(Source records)
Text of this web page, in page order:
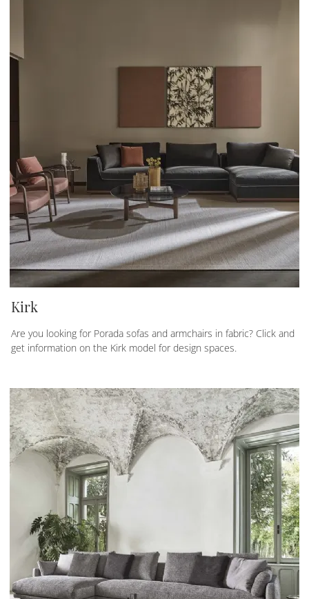
Kirk
Are you looking for Porada sofas and armchairs in fabric? Click and
get information on the Kirk model for design spaces.
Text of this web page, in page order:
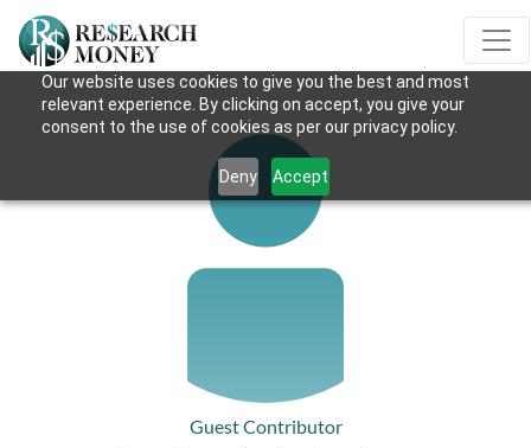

▸ **Try it**
Write the data out again exactly, but without its images.

▸ **Task solution**
Text of this web page, in page order:
Kirk
Are you looking for Porada sofas and armchairs in fabric? Click and
get information on the Kirk model for design spaces.
Text of this web page, in page order:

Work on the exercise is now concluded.